CS 391 - Special Topic: Machine Learning
Chapter 3 |
Reinforcement learning problem architecture
Goals, rewards, and returns
Discounting
Episodic and continuing tasks
The Markov property
Markov decision processes
State- and action-value functions
Optimal value functions
Approximating optimality
Discussion Questions
List our RL base Java classes. How do they relate to one another?
How can one decide where to divide agent from environment?
For a problem involving a person or animal, where would you place this division and why?
Describe an example of a RL problem and sketch how the base classes would represent the problem.
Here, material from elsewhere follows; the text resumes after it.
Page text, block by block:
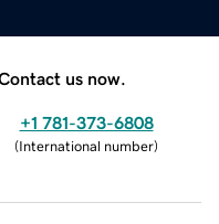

Describe the relationship between an agent’s goal, the RL problem rewards, and returns? Is the goal implicitly or explicitly defined? Why?
What is an episodic task? What is a continuing task?
Why is the sum-of-rewards computation for return problematic for continuing tasks?
Write the equation for the discounted return (3.2). How does discounting address this problem?
Exercise 3.4
Exercise 3.5
How can we formulate an episodic task as a continuing task? What do we need to introduce?
In this unified formalism, the return (3.3) can include “the possibility that T = infinity or gamma = 1 (but not both)”. Why does each preclude the other?
What is the Markov property? Why is this sometimes referred to as an “independence of path” property?
Can we use non-Markovian state signals in reinforcement learning?
What does it mean for a state to be an “approximation to a Markov state”?
What is a Markov decision process (MDP)?
What is finite in a finite MDP?
Write and explain the formal definition of the state-value function for policy pi (V^pi).
Write and explain the formal definition of the action-value function for policy pi (Q^pi).
Write and explain the formal definition of the Bellman equation for V^pi.
What are backup diagrams? What to open and solid circles represent?
Draw the backup diagrams for V^pi and Q^pi.
Exercise 3.8
Exercise 3.10
Exercise 3.12
Exercise 3.13
Define an optimal policy pi* in terms of state-value function V^pi* compared with V^pi for any policy pi. Do the same using action-value function Q^pi*. Is it possible to have more than one optimal policy?
Once one has the optimal state-value function V*, how do you determine the optimal policy?
What are the computational difficulties (in time and space complexity) one faces in computing optimal policies for MDPs? In practical situations, what does one generally do to cope with these difficulties?
Programming Assignment
HW3
Due Monday 2/10 at the beginning of class. An improvised, informal presentation of your work may be requested in class.
Apply one of the techniques from chapter 2 to the Jack's Car Rental problem (Example 4.2, pp. 98-99). For this, you will need to create your own environment to the specification. Also, note that this is an associative problem, so you will need to have a simple state class. When you start a trial, uniformly pick a random possible starting state. Since this is a continuing problem, you will not reach a terminal (a.k.a absorbing) state. Terminate each trial after a maximum number of steps of your choosing. DO NOT return your agent to a naive state at the start of each trial.
Since this is an associative problem, it is recommended that you keep a table to keep track of action-value Q estimates for each possible state-action pair. One update rule you can use following the incremental implementation pattern of section 2.5 is:
Q_{t+1}(s_t,a_t) = Q_t(s_t,a_t) + alpha * ((r_{t+1} + gamma * argmax_a Q_t(s_{t+1},a)) - Q_t(s_t,a_t))
where alpha is the stepsize and gamma is given in Example 4.2 as 0.9. (Underscores are used here to indicate subscripts.) This is an example of what is known as Q-learning (Chapter 6). It is likely that you will have to have many trials to get adequate experience to approximate optimal behavior. At the end of your all of your trials, print out the approximate optimal policy your agent has learned. Compare this policy with that shown in Figure 4.4. A table of numbers is adequate, although a contour plot like that of Figure 4.4 or a 3D plot (x = cars at loc. #1, y = cars at loc. #2, z = cars moved) is preferred.
Reminder: Use/extend/implement the reinforcement base classes provided.